Effect of the spring constant k₁₂ (spring constant of spring 1 in Kelvin body 2) on (A) peak deformation and (B) peak asymptotic force in body 1 in a system of two Kelvin bodies connected in parallel under both steady and oscillatory flow conditions. The remaining constants in the two-body system (k₁₁, k₂₁, μ₁, k₂₂, and μ₂) are assumed constant and are assigned the baseline values of actin (Table 1).

FIGURE 6

Effect of the spring constant k₂₂ (spring constant of spring 2 in Kelvin body 2) on (A) peak deformation and (B) peak asymptotic force in body 1 in a system of two Kelvin bodies connected in parallel under both steady and oscillatory flow conditions.
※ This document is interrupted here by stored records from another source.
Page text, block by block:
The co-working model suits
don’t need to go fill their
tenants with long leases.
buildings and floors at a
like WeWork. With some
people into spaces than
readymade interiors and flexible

The remaining constants in the two-body system (k₁₁, k₂₁, μ₁, k₁₂, and μ₂) are assumed constant and are assigned the baseline values of actin (Table 1).

FIGURE 7

Effect of the dashpot coefficient of viscosity μ₂ of Kelvin body 2 on (A) peak deformation and (B) peak asymptotic force in body 1 in a system of two Kelvin bodies connected in parallel under both steady and oscillatory flow conditions. The remaining constants in the two-body system (k₁₁, k₂₁, μ₁, k₁₂, and k₂₂) are assumed constant and are assigned the baseline values of actin (Table 1).

FIGURE 8

Time evolution of the force in body 1 in a system of two Kelvin bodies connected in parallel and subjected to steady flow. The evolution is shown for selected values of (A) k₁₂, (B) k₂₂, and (C) μ₂. Only the parameter shown is varied. All other parameters are maintained constant at the baseline values of actin (Table 1).

FIGURE 9

Dependence of (A) peak long-term deformation and (B) peak asymptotic force division on frequency in a system of two Kelvin bodies connected in parallel and subjected to oscillatory flow. The results are shown for different values of body 2 dashpot coefficient of viscosity μ₂. The deformations have been normalized by the steady state value for steady flow.

FIGURE 10

Time evolution of the deformation of each component of model endothelial networks under steady flow conditions. (A) Four-body network depicted in Fig. 3 A. (B) Six-body network depicted in Fig. 3 B.

FIGURE 11

Dependence of the peak asymptotic deformation of each component of the six-body model endothelial network depicted in Fig. 3 B on the frequency under oscillatory flow conditions.